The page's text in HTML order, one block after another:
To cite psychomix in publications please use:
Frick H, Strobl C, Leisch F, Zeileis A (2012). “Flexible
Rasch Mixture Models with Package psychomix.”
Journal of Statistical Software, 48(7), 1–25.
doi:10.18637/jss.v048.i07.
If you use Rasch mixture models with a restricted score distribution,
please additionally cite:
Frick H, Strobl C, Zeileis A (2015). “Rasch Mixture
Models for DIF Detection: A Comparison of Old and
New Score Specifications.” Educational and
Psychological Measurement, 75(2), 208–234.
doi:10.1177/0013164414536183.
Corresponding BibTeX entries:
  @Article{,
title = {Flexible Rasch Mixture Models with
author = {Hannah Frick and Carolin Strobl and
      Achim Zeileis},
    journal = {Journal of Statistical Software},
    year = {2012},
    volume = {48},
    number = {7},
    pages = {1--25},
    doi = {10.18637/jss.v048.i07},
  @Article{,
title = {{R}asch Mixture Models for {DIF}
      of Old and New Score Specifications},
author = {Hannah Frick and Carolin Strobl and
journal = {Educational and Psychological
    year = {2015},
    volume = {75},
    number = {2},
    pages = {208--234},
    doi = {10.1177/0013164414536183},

■ ■ ■ ■ ■ ■ ■

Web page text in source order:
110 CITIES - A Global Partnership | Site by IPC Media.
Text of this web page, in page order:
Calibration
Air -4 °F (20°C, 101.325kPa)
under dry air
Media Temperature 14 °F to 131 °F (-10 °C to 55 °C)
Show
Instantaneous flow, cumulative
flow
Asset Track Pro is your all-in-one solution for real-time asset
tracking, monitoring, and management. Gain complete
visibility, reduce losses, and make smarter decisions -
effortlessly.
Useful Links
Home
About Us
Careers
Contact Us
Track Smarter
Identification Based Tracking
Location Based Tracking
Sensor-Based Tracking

■ ■ ■ ■ ■ ■ ■

From the records above, tally every line that contains the string "Strobl"; the reply consists of that number alone.

4